**DATA:**
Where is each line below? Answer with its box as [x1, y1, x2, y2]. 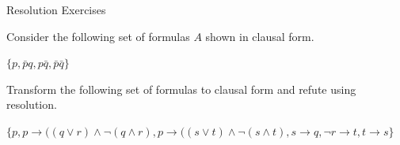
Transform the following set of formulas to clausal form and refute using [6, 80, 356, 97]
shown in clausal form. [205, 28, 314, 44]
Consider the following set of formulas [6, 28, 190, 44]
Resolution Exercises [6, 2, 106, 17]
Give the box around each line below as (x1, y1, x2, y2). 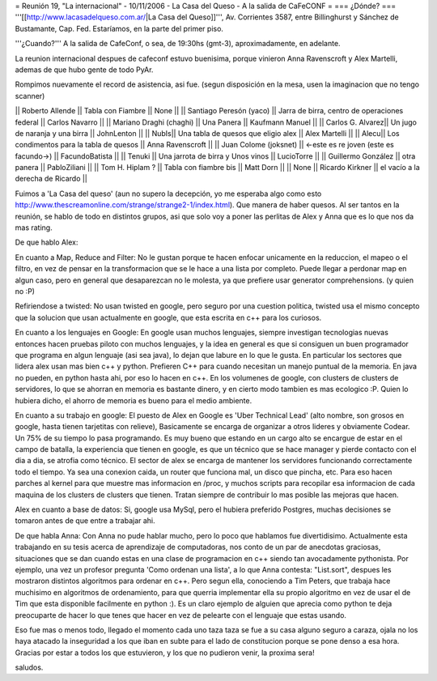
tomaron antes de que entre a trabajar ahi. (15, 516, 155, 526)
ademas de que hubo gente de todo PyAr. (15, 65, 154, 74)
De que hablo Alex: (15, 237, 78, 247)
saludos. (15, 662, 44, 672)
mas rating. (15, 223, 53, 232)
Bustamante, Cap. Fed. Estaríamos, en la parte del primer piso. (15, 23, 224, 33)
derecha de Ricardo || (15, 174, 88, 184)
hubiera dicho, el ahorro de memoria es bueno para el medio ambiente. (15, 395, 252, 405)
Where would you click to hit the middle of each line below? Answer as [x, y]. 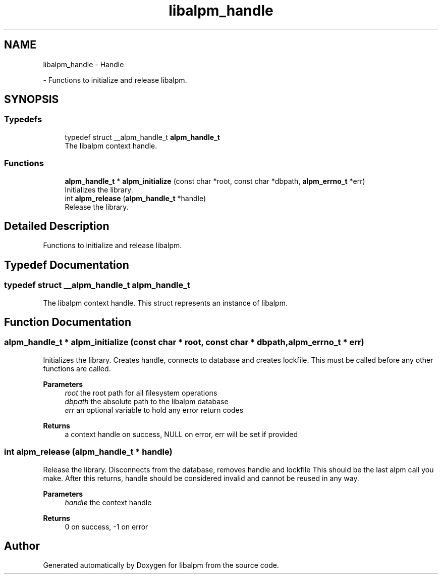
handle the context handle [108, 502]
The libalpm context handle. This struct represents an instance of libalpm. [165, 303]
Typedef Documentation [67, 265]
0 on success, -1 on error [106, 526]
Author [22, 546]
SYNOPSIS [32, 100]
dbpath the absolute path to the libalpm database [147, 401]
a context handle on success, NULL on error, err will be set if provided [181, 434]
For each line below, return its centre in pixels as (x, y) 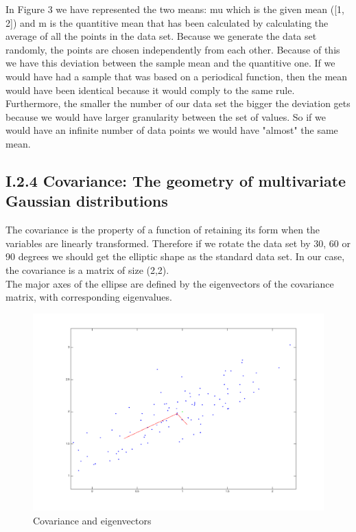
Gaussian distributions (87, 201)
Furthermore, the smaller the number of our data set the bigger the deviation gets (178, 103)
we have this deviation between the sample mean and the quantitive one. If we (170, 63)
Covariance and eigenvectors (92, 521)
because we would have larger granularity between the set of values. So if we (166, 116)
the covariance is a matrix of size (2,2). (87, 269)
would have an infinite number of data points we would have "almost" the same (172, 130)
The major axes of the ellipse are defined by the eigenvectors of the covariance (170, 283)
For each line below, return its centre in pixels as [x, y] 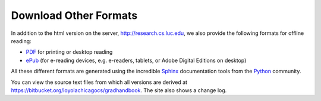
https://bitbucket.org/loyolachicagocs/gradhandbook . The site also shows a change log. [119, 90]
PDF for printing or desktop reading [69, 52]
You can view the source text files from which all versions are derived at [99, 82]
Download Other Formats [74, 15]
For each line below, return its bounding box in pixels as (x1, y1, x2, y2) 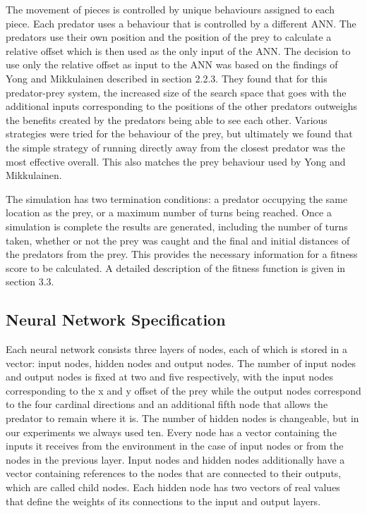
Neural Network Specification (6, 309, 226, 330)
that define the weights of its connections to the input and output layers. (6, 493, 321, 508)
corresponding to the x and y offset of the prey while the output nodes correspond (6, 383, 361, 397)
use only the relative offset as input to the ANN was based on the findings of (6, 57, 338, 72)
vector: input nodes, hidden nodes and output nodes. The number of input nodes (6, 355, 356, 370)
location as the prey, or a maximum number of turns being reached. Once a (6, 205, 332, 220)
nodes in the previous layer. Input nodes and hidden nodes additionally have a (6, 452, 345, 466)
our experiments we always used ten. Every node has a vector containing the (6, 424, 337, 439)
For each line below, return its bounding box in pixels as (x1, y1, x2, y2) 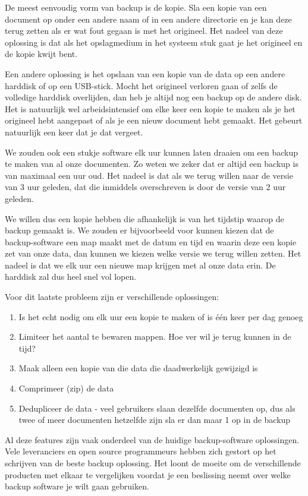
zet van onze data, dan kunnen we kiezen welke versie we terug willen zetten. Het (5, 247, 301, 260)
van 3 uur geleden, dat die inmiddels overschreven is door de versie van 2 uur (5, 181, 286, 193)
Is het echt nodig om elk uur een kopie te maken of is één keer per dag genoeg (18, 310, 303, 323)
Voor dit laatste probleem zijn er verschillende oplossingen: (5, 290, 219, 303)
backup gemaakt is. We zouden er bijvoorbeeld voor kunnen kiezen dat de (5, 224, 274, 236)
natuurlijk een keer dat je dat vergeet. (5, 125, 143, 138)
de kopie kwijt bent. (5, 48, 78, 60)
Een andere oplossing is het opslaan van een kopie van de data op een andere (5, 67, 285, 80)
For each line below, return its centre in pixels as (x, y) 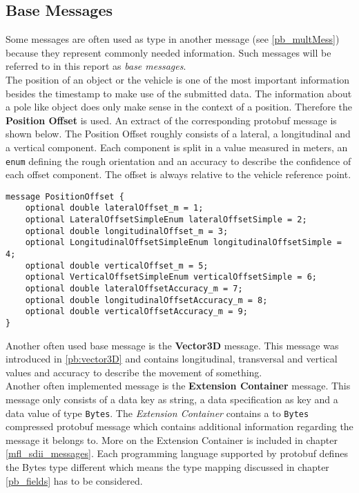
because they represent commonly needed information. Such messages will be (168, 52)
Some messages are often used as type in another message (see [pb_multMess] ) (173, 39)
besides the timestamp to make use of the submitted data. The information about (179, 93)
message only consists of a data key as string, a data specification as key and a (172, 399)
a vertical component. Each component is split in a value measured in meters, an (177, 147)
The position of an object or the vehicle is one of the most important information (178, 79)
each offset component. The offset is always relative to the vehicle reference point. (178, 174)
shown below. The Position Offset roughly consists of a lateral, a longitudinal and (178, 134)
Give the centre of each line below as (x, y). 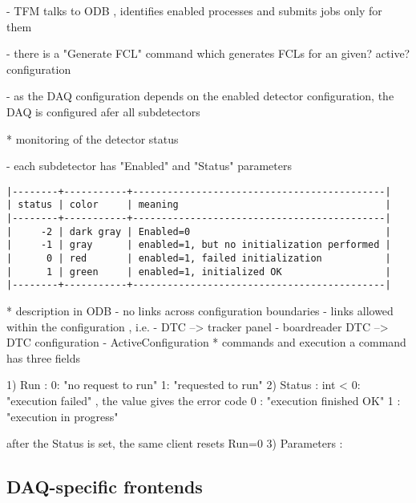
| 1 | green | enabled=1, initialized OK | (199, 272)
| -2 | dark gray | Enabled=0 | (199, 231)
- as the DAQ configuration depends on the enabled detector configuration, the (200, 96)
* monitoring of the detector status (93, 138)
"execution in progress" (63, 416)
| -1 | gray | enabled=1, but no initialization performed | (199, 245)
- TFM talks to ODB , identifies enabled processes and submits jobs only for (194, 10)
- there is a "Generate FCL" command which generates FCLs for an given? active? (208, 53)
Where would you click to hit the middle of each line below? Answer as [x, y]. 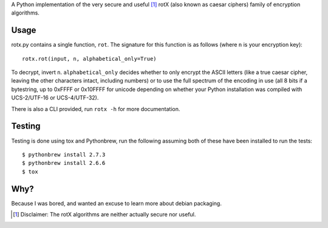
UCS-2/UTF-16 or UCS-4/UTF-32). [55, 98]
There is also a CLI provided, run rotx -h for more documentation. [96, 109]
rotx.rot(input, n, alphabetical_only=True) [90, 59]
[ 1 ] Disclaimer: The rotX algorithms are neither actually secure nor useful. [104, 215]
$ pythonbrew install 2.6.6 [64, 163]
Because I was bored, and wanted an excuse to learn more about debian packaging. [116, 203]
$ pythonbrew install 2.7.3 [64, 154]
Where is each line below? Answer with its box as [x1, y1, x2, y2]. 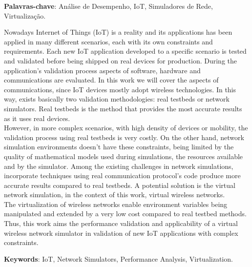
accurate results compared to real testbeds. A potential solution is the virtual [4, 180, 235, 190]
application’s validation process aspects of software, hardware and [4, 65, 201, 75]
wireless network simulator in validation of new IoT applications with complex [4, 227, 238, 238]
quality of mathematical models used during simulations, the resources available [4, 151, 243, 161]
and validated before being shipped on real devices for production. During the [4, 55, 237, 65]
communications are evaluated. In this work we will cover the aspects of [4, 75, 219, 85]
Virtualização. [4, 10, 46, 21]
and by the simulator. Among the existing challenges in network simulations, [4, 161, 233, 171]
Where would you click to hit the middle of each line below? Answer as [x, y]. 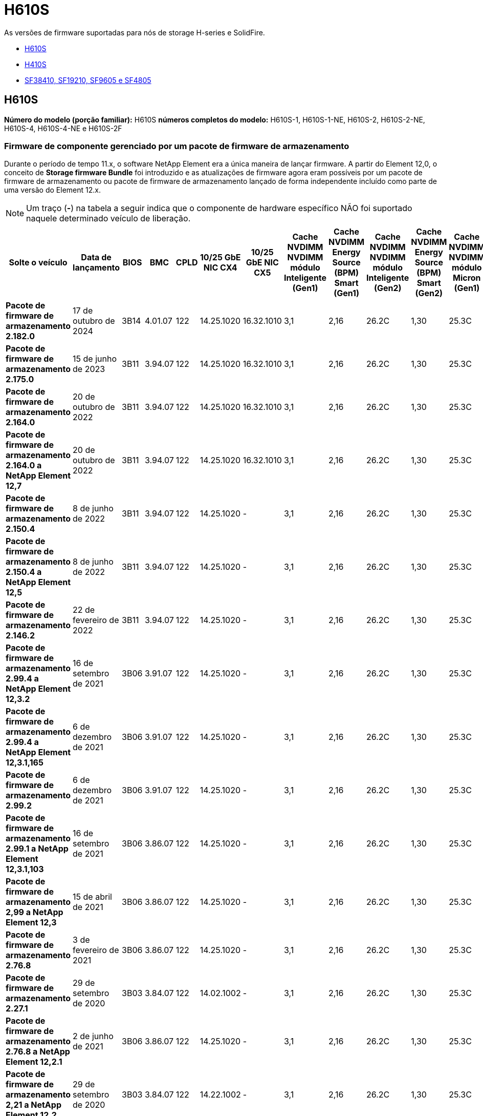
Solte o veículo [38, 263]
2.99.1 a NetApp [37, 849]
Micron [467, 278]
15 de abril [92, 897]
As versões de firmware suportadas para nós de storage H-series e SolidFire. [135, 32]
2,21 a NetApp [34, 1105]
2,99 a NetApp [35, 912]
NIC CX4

**YOUR ASSIGNMENT:**
Set down every line above exactly, pictures excluded.

**WRITTEN ANSWER:**
Where is each line below? Answer with its box as [x1, y1, x2, y2]. 
Transform the following set of formulas to clausal form and refute using [6, 80, 356, 97]
shown in clausal form. [205, 28, 314, 44]
Consider the following set of formulas [6, 28, 190, 44]
Resolution Exercises [6, 2, 106, 17]
Give the box around each line below as (x1, y1, x2, y2). 
tomaron antes de que entre a trabajar ahi. (15, 516, 155, 526)
ademas de que hubo gente de todo PyAr. (15, 65, 154, 74)
De que hablo Alex: (15, 237, 78, 247)
saludos. (15, 662, 44, 672)
mas rating. (15, 223, 53, 232)
Bustamante, Cap. Fed. Estaríamos, en la parte del primer piso. (15, 23, 224, 33)
derecha de Ricardo || (15, 174, 88, 184)
hubiera dicho, el ahorro de memoria es bueno para el medio ambiente. (15, 395, 252, 405)
Where would you click to hit the middle of each line below? Answer as [x, y]. 
handle the context handle [108, 502]
The libalpm context handle. This struct represents an instance of libalpm. [165, 303]
Typedef Documentation [67, 265]
0 on success, -1 on error [106, 526]
Author [22, 546]
SYNOPSIS [32, 100]
dbpath the absolute path to the libalpm database [147, 401]
a context handle on success, NULL on error, err will be set if provided [181, 434]
For each line below, return its centre in pixels as (x, y) 
Gaussian distributions (87, 201)
Furthermore, the smaller the number of our data set the bigger the deviation gets (178, 103)
we have this deviation between the sample mean and the quantitive one. If we (170, 63)
Covariance and eigenvectors (92, 521)
because we would have larger granularity between the set of values. So if we (166, 116)
the covariance is a matrix of size (2,2). (87, 269)
would have an infinite number of data points we would have "almost" the same (172, 130)
The major axes of the ellipse are defined by the eigenvectors of the covariance (170, 283)
For each line below, return its centre in pixels as [x, y] 
https://bitbucket.org/loyolachicagocs/gradhandbook . The site also shows a change log. [119, 90]
PDF for printing or desktop reading [69, 52]
You can view the source text files from which all versions are derived at [99, 82]
Download Other Formats [74, 15]
For each line below, return its bounding box in pixels as (x1, y1, x2, y2) 
Neural Network Specification (6, 309, 226, 330)
that define the weights of its connections to the input and output layers. (6, 493, 321, 508)
corresponding to the x and y offset of the prey while the output nodes correspond (6, 383, 361, 397)
use only the relative offset as input to the ANN was based on the findings of (6, 57, 338, 72)
vector: input nodes, hidden nodes and output nodes. The number of input nodes (6, 355, 356, 370)
location as the prey, or a maximum number of turns being reached. Once a (6, 205, 332, 220)
nodes in the previous layer. Input nodes and hidden nodes additionally have a (6, 452, 345, 466)
our experiments we always used ten. Every node has a vector containing the (6, 424, 337, 439)
For each line below, return its bounding box in pixels as (x1, y1, x2, y2) 
zet van onze data, dan kunnen we kiezen welke versie we terug willen zetten. Het (5, 247, 301, 260)
van 3 uur geleden, dat die inmiddels overschreven is door de versie van 2 uur (5, 181, 286, 193)
Is het echt nodig om elk uur een kopie te maken of is één keer per dag genoeg (18, 310, 303, 323)
Voor dit laatste probleem zijn er verschillende oplossingen: (5, 290, 219, 303)
backup gemaakt is. We zouden er bijvoorbeeld voor kunnen kiezen dat de (5, 224, 274, 236)
natuurlijk een keer dat je dat vergeet. (5, 125, 143, 138)
de kopie kwijt bent. (5, 48, 78, 60)
Een andere oplossing is het opslaan van een kopie van de data op een andere (5, 67, 285, 80)
For each line below, return its centre in pixels as (x, y) 
because they represent commonly needed information. Such messages will be (168, 52)
Some messages are often used as type in another message (see [pb_multMess] ) (173, 39)
besides the timestamp to make use of the submitted data. The information about (179, 93)
message only consists of a data key as string, a data specification as key and a (172, 399)
a vertical component. Each component is split in a value measured in meters, an (177, 147)
The position of an object or the vehicle is one of the most important information (178, 79)
each offset component. The offset is always relative to the vehicle reference point. (178, 174)
shown below. The Position Offset roughly consists of a lateral, a longitudinal and (178, 134)
Give the centre of each line below as (x, y). 
| 1 | green | enabled=1, initialized OK | (199, 272)
| -2 | dark gray | Enabled=0 | (199, 231)
- as the DAQ configuration depends on the enabled detector configuration, the (200, 96)
* monitoring of the detector status (93, 138)
"execution in progress" (63, 416)
| -1 | gray | enabled=1, but no initialization performed | (199, 245)
- TFM talks to ODB , identifies enabled processes and submits jobs only for (194, 10)
- there is a "Generate FCL" command which generates FCLs for an given? active? (208, 53)
Where would you click to hit the middle of each line below? Answer as [x, y]. 
UCS-2/UTF-16 or UCS-4/UTF-32). [55, 98]
There is also a CLI provided, run rotx -h for more documentation. [96, 109]
rotx.rot(input, n, alphabetical_only=True) [90, 59]
[ 1 ] Disclaimer: The rotX algorithms are neither actually secure nor useful. [104, 215]
$ pythonbrew install 2.6.6 [64, 163]
Because I was bored, and wanted an excuse to learn more about debian packaging. [116, 203]
$ pythonbrew install 2.7.3 [64, 154]
Where is each line below? Answer with its box as [x1, y1, x2, y2]. 
accurate results compared to real testbeds. A potential solution is the virtual [4, 180, 235, 190]
application’s validation process aspects of software, hardware and [4, 65, 201, 75]
wireless network simulator in validation of new IoT applications with complex [4, 227, 238, 238]
quality of mathematical models used during simulations, the resources available [4, 151, 243, 161]
and validated before being shipped on real devices for production. During the [4, 55, 237, 65]
communications are evaluated. In this work we will cover the aspects of [4, 75, 219, 85]
Virtualização. [4, 10, 46, 21]
and by the simulator. Among the existing challenges in network simulations, [4, 161, 233, 171]
Where would you click to hit the middle of each line below? Answer as [x, y]. 
Solte o veículo [38, 263]
2.99.1 a NetApp [37, 849]
Micron [467, 278]
15 de abril [92, 897]
As versões de firmware suportadas para nós de storage H-series e SolidFire. [135, 32]
2,21 a NetApp [34, 1105]
2,99 a NetApp [35, 912]
NIC CX4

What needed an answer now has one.